Copy every record verbatim. Leave the pictures out.

Stored dataset items –
——

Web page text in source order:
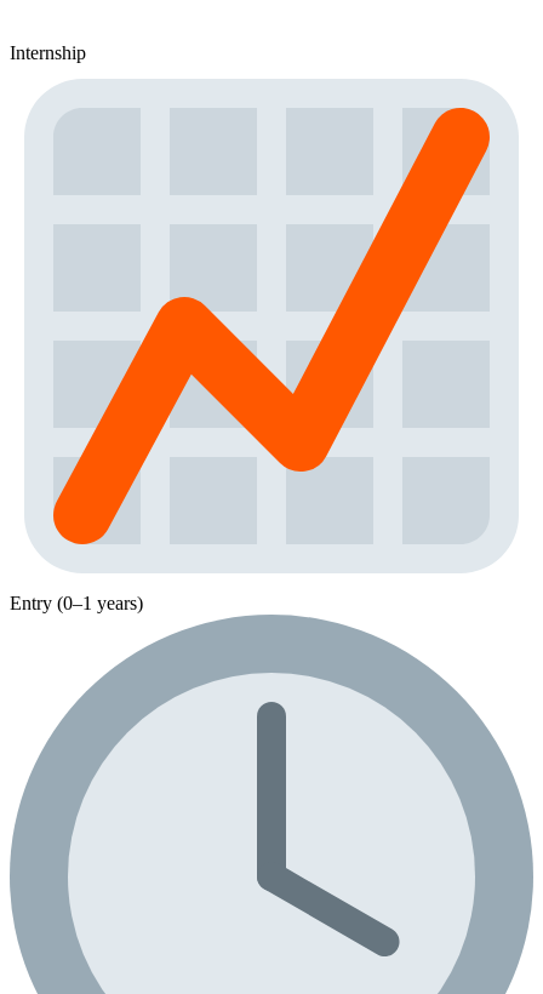
Internship
Entry (0–1 years)
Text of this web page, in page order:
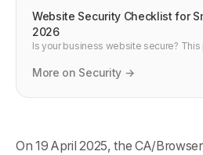
and manual tracking dies. What
need to change now.
Website Security Checklist for
2026
Is your business website secure?
needs in 2026 — from HTTPS and
More on Security →
On 19 April 2025, the CA/
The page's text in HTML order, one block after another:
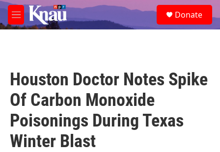
Skip to main content
M
e
e
a
Donate
Houston Doctor Notes Spike
Of Carbon Monoxide
Poisonings During Texas
Winter Blast
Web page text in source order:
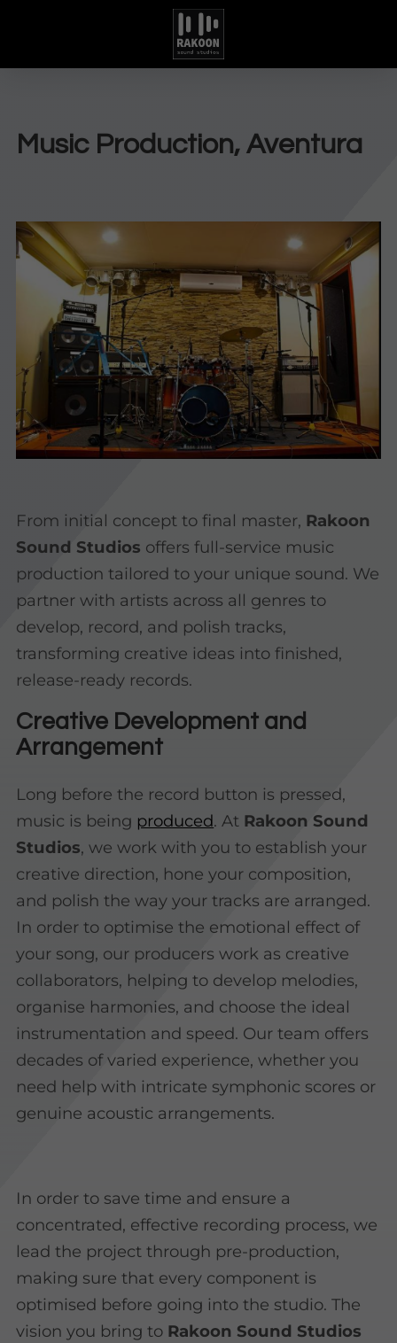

——

RESULT OF THIS TASK –
Web page text in source order:
Internship
Entry (0–1 years)
Text of this web page, in page order:
and manual tracking dies. What
need to change now.
Website Security Checklist for
2026
Is your business website secure?
needs in 2026 — from HTTPS and
More on Security →
On 19 April 2025, the CA/
The page's text in HTML order, one block after another:
Skip to main content
M
e
e
a
Donate
Houston Doctor Notes Spike
Of Carbon Monoxide
Poisonings During Texas
Winter Blast
Web page text in source order:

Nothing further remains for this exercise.